There were many unanswered questions following last night's story from Defense One, according to which the US Air Force would put nuclear bombers on high, 24-hour alert for the first time since the end of the cold war in 1991. There may be even more questions on Monday, when the Air Force denied the report and said it was not preparing to put its B-52 nuclear bombers on 24-hour alert, adding that a "misunderstanding" might have led to a report claiming those preparations are underway.
According to Ann Stefanek, the chief of Air Force media operations at the Pentagon, updates to facilities, exercises, and training related to the B-52 Stratofortress aircraft at Barksdale Air Force Base in Louisiana are done routinely to ensure the service is prepared.
"We are not planning or preparing to put B-52s back on alert," Stefanek said quoted by the Washington Examiner.
Sunday's report in Defense One said the Air Force was preparing to put the long-range strategic bombers at Barksdale on around-the-clock alert for the first time since 1991. The report also pointed out that the alert order had not been given, and that officials were preparing for such an order if it comes.

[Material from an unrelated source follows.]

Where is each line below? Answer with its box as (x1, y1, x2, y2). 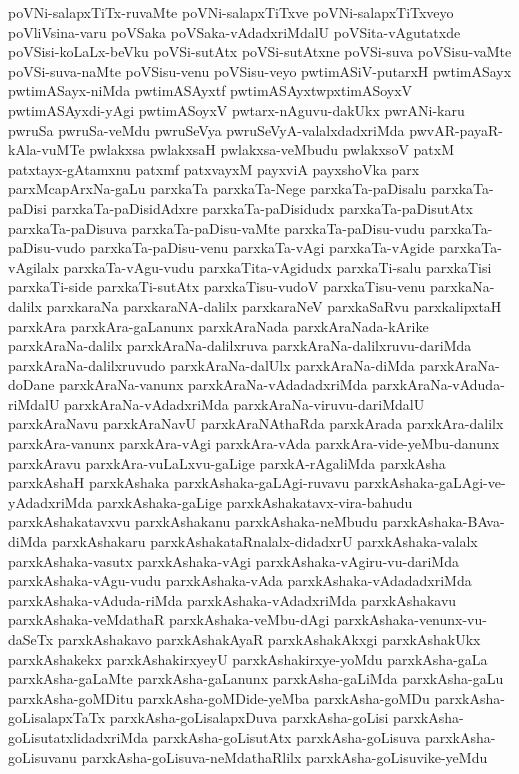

Gen. David Goldfein, the Air Force chief of staff, was quoted as saying the service was taking "one more step" to ensure it is prepared.
"I look at it more as not planning for any specific event, but more for the reality of the global situation we find ourselves in and how we ensure we're prepared going forward," Goldfein told Defense One.
It remains unclear just where the alleged "misunderstanding" took place in the breakdown of communication between Goldfein, Defense One, and today's damage control by the USAF.